The Court rejected the University's submission that employees should only have an entitlement to sufficient information to enable the employees to state a view, together with a reasonable opportunity to do so. Massey University had argued that a wider interpretation would be "unduly burdensome" and could disadvantage employees if essential information was obscured by large volumes of peripherally relevant information.

The Court held that there is no reason to restrict the normal meaning of the word "relevant" in s4(1A)(c). What is within the scope of s4(1A)(c) in any given case will depend on the particular circumstances, but it will include perceptions and opinions of those involved in the process leading to a decision, and will include not only information which is written down or otherwise recorded but also (somewhat surprisingly) information in the minds of people (such as the selection panel).

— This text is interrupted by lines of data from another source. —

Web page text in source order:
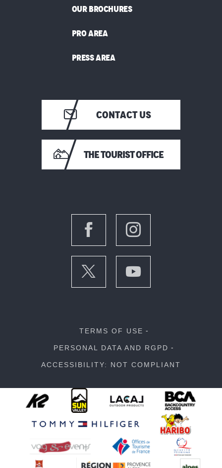
OUR BROCHURES
PRO AREA
PRESS AREA
CONTACT US
THE TOURIST OFFICE
TERMS OF USE
PERSONAL DATA AND RGPD
ACCESSIBILITY: NOT COMPLIANT

The Court noted that while this may make the information more difficult to retrieve and less certain in its accuracy, it does not affect whether the information is relevant for the purposes of the Act.

Applying this extremely wide construction of s4(1A)(c) to the documents in dispute in the case, the Court found that all of the additional documentation sought was relevant and should have been provided to the employees for an opportunity to comment.

Confidentiality exceptions

The general obligation imposed by s4(1A)(c) is, however, subject to the exception in s4(1B) that an employer is not required to provide access to confidential information if there is good reason to maintain the confidentiality of the information.

The Court stated that information should be regarded as "confidential information" if it is provided in circumstances where there is a mutual understanding of secrecy. In light of assurances given to the selection panel members that they were assisting in an evaluative process which Massey University considered to be confidential, the Court considered that information such as the individual assessment sheets, candidate comparison sheets and recommendations to the decision maker were all "confidential information".

However, the Court concluded that the protection of the privacy of those people involved in the selection process was not a sufficiently good reason to maintain the confidentiality of the information. Providing the confidential information to Mr Wrigley and Dr Kelly would have compromised the privacy of the selection panel members but the Court held that the potential adverse effects on privacy in providing access were "not great". The Court took note of the fact that the persons involved were all professional academics, experienced at expressing opinions and (in the Court's view) well-used to differences of opinion with their colleagues.

The Court therefore held that Massey University should have provided Mr Wrigley and Dr Kelly with access to all of the disputed documents and information because there was nothing in the information of an "intensely personal nature" that would have caused serious embarrassment.

Interestingly, the Court commented that in appropriate cases, "access" to information may be given in ways other than by providing full copies of documents, for example by giving the individual a reasonable opportunity to inspect a document (and other alternatives in section 42 of the Privacy Act 1993) or to redact personal/confidential information. However the information should be provided in the way requested by the employee unless to do so would be impractical or unduly burdensome to the employer.

Implications for employers

It appears that employers may now face requests to disclose "everything but the kitchen sink" in restructurings. Furthermore, these information requests could equally apply to other employment areas, including serious disciplinary cases. We recommend that employers be mindful of this when documenting employment processes and warn all participants in selection or disciplinary processes that their notes and assessments may need to be disclosed to the affected employees.

The Court in the Massey University case held that there was nothing in the information sought of an intensely personal nature that would have caused serious embarrassment. However, in our view, if such circumstances exist, then there could be grounds to decline disclosure. If in doubt, seek legal advice about whether requested information should be disclosed.